I may want to build a little car like this to use as a tender to hide some electronics. I don't know what you call the things that hold the wheels? Are they available for scratch building? Any alternatives to link that would work better for a small car?
http://shourtline.swl4.com/HLW-15010_M&T_Gondola-Car-Kit_New.html

Thx.
Marty


----------



## Gary Armitstead (Jan 2, 2008)

Marty,

These are called Pedestal Journal Boxes and Ozark Miniatures has them.

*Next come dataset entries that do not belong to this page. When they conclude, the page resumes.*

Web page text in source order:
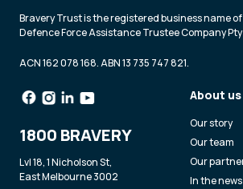
Bravery Trust is the registered business name
Defence Force Assistance Trustee Company
ACN 162 078 168. ABN 13 735 747 821.
1800 BRAVERY
Lvl 18, 1 Nicholson St,
East Melbourne 3002
About us
Our story
Our team
Our
In the news
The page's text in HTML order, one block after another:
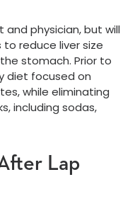
physician, but will
reduce liver size
stomach. Prior to
diet focused on
while eliminating
including sodas,
Lap
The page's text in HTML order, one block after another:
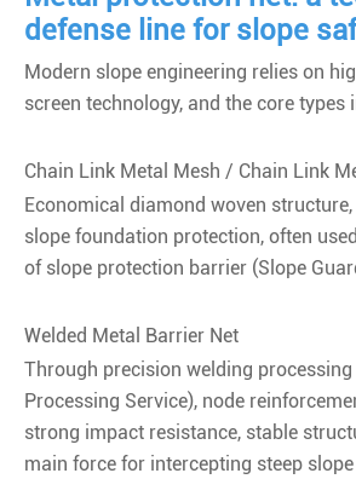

http://www.ozarkminiatures.com/scripts/prodView.asp?idproduct=308

http://www.ozarkminiatures.com/scripts/prodView.asp?idproduct=310

I used this last set to make a new lead truck for my Connie.


----------



## Ironton (Jan 2, 2008)

Phil of Phil's narrow gauge: http://www.philsnarrowgauge.com/default.html also carries the journals. His are ball bearing if I remember correctly. I bought a pair for a similar project.


----------



## Dave Meashey (Jan 2, 2008)

Here is a caboose I built using the Ozark pedestal journals. Used an old SkanKit wayside tool shed for the body.










Regards,
David Meashey


----------